- _WHAT THE TASK REQUIRES_:
Would you retype exactly the lines below, starting with the one that has "PutV2ObjectsObjectRecordsValuesR (84, 9)" and going on through the one that has "서버와 클라이언트가 인터넷상에서", with no pictures and nothing else?

+-------+

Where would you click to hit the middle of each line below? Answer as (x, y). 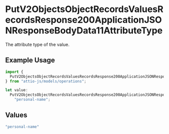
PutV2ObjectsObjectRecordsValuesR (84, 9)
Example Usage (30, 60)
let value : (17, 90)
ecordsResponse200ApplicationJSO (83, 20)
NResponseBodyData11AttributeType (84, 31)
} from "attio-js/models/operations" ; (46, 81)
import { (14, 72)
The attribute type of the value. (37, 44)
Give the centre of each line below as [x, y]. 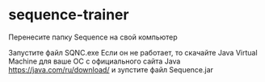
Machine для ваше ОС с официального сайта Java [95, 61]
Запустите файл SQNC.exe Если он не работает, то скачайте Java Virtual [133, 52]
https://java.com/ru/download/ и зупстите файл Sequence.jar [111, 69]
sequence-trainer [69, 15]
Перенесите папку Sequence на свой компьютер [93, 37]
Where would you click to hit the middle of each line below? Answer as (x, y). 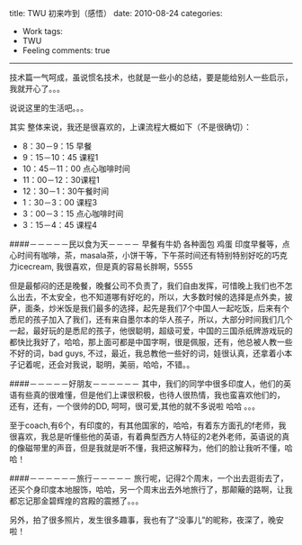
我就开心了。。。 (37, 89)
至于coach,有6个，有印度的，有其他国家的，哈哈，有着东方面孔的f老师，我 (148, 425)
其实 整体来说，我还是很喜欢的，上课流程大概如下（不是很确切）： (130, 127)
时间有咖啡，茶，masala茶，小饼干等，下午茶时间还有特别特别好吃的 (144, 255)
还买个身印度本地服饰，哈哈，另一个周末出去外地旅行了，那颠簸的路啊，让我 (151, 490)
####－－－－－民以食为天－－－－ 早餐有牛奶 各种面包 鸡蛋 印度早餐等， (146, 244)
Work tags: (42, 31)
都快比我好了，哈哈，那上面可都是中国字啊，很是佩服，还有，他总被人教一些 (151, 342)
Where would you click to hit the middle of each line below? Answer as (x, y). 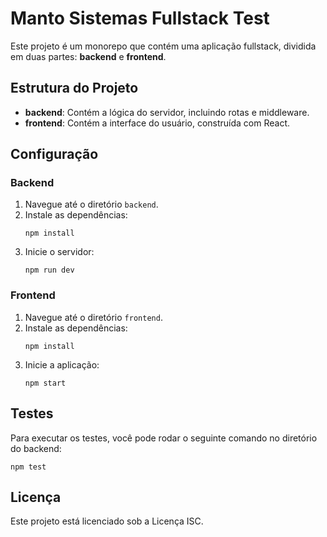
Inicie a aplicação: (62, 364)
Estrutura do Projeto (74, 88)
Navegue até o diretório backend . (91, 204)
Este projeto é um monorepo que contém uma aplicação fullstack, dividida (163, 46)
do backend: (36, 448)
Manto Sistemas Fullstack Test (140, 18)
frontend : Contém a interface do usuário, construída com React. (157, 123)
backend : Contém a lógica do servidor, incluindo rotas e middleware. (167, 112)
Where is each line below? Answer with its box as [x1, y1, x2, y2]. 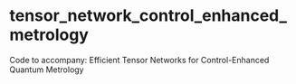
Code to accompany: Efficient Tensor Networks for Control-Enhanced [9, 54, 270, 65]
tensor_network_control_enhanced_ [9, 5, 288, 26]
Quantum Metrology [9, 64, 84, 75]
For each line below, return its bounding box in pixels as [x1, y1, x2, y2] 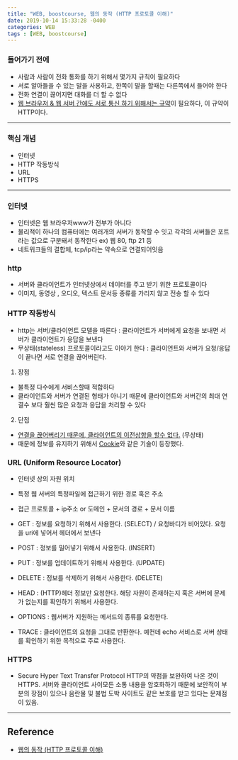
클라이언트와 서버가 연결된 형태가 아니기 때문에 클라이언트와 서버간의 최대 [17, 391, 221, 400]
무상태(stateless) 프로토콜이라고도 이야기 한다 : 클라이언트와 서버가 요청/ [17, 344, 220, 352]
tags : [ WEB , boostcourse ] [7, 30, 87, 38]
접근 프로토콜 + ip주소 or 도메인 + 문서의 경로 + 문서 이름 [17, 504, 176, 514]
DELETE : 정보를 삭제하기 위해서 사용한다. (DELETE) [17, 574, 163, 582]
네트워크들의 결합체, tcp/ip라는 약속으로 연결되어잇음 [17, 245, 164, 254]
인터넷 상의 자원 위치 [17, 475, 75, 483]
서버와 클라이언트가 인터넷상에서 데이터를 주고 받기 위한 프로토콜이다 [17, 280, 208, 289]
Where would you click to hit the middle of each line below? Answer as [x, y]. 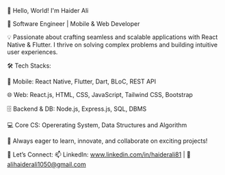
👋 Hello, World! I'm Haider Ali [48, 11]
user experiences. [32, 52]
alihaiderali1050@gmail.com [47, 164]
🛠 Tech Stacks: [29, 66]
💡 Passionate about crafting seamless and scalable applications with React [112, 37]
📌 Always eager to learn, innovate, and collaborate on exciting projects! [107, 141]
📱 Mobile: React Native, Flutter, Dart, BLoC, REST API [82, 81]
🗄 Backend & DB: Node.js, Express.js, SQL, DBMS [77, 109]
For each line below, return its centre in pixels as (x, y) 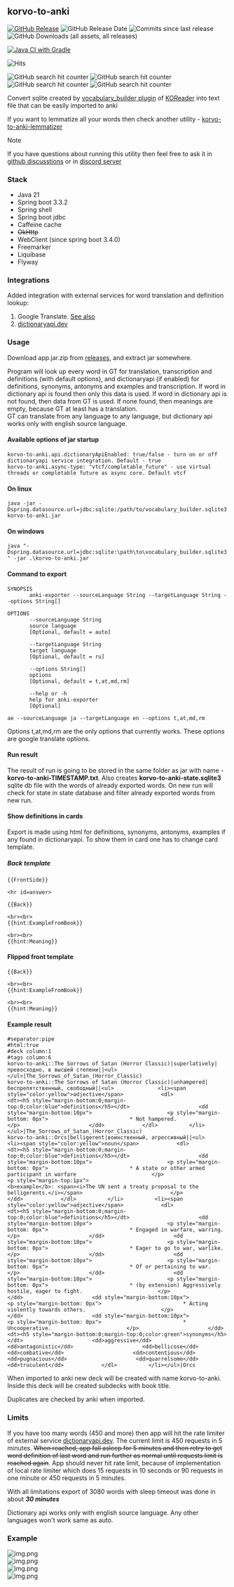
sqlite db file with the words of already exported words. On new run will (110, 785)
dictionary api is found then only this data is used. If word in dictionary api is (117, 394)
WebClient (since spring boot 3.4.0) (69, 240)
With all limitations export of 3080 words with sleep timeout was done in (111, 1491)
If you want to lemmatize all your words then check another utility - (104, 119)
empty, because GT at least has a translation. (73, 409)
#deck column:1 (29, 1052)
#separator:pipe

+-------+

- _ANSWER SECTION_:
PutV2ObjectsObjectRecordsValuesR (84, 9)
Example Usage (30, 60)
let value : (17, 90)
ecordsResponse200ApplicationJSO (83, 20)
NResponseBodyData11AttributeType (84, 31)
} from "attio-js/models/operations" ; (46, 81)
import { (14, 72)
The attribute type of the value. (37, 44)
Give the centre of each line below as [x, y]. 
Machine для ваше ОС с официального сайта Java [95, 61]
Запустите файл SQNC.exe Если он не работает, то скачайте Java Virtual [133, 52]
https://java.com/ru/download/ и зупстите файл Sequence.jar [111, 69]
sequence-trainer [69, 15]
Перенесите папку Sequence на свой компьютер [93, 37]
Where would you click to hit the middle of each line below? Answer as (x, y). 
我就开心了。。。 (37, 89)
至于coach,有6个，有印度的，有其他国家的，哈哈，有着东方面孔的f老师，我 (148, 425)
其实 整体来说，我还是很喜欢的，上课流程大概如下（不是很确切）： (130, 127)
时间有咖啡，茶，masala茶，小饼干等，下午茶时间还有特别特别好吃的 (144, 255)
还买个身印度本地服饰，哈哈，另一个周末出去外地旅行了，那颠簸的路啊，让我 (151, 490)
####－－－－－民以食为天－－－－ 早餐有牛奶 各种面包 鸡蛋 印度早餐等， (146, 244)
Work tags: (42, 31)
都快比我好了，哈哈，那上面可都是中国字啊，很是佩服，还有，他总被人教一些 (151, 342)
Where would you click to hit the middle of each line below? Answer as (x, y). 
Inicie a aplicação: (62, 364)
Estrutura do Projeto (74, 88)
Navegue até o diretório backend . (91, 204)
Este projeto é um monorepo que contém uma aplicação fullstack, dividida (163, 46)
do backend: (36, 448)
Manto Sistemas Fullstack Test (140, 18)
frontend : Contém a interface do usuário, construída com React. (157, 123)
backend : Contém a lógica do servidor, incluindo rotas e middleware. (167, 112)
Where is each line below? Answer with its box as [x1, y1, x2, y2]. 
Code to accompany: Efficient Tensor Networks for Control-Enhanced [9, 54, 270, 65]
tensor_network_control_enhanced_ [9, 5, 288, 26]
Quantum Metrology [9, 64, 84, 75]
For each line below, return its bounding box in pixels as [x1, y1, x2, y2] 
클라이언트와 서버가 연결된 형태가 아니기 때문에 클라이언트와 서버간의 최대 [17, 391, 221, 400]
무상태(stateless) 프로토콜이라고도 이야기 한다 : 클라이언트와 서버가 요청/ [17, 344, 220, 352]
tags : [ WEB , boostcourse ] [7, 30, 87, 38]
접근 프로토콜 + ip주소 or 도메인 + 문서의 경로 + 문서 이름 [17, 504, 176, 514]
DELETE : 정보를 삭제하기 위해서 사용한다. (DELETE) [17, 574, 163, 582]
네트워크들의 결합체, tcp/ip라는 약속으로 연결되어잇음 [17, 245, 164, 254]
인터넷 상의 자원 위치 [17, 475, 75, 483]
서버와 클라이언트가 인터넷상에서 데이터를 주고 받기 위한 프로토콜이다 [17, 280, 208, 289]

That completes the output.